You should remove or adjust '--share=/scratch'; this is the location
where I keep the tarballs for the daemon contribs, which is set via the
TARBALLS environment variable, e.g. with:

--8<---------------cut here---------------start------------->8---
export TARBALLS=/scratch/cache/jami
--8<---------------cut here---------------end--------------->8---

If you prefer a non-containerized version, you can use instead:

--8<---------------cut here---------------start------------->8---
guix shell --pure -E GTK_DATA_PREFIX \
  -E QT_QPA_PLATFORM -E XAUTHORITY \
  -E XCURSOR_PATH -E ^XDG -E WAYLAND_DISPLAY \
  -E TARBALLS qt-creator qtwayland -m manifest.scm -- qtcreator
--8<---------------cut here---------------end--------------->8---

First, make sure you start from a clean slate with:

--8<---------------cut here---------------start------------->8---
git checkout nightly/20260220.0  # there seems to be a QML issue in trunk
./build.py --clean --clean-contribs=all
./build.py --init   # set up the submodules
--8<---------------cut here---------------end--------------->8--

Then open the project in Qt Creator via 'File -> Open Project', and
select the CMakeLists.txt file at the root of the Jami git checkout.
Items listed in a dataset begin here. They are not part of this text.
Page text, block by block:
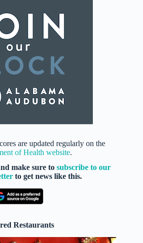
are updated regularly on the
of Health website.
make sure tosubscribe to our
to get news like this.
Restaurants

Click the 'Configure Project' button to run the initial CMake and
generate the build system.

To build in parallel (using multiple cores) under 'Build Steps', click
on 'Details' to expand the 'Build' action.  In the 'CMake arguments'
field, add something like "-jN" here N is the number of cores on your
CPU.

That's it! You should now be able to build and run Jami from Qt Creator,
profile with Valgrind, or step execution from the Qt Creator IDE.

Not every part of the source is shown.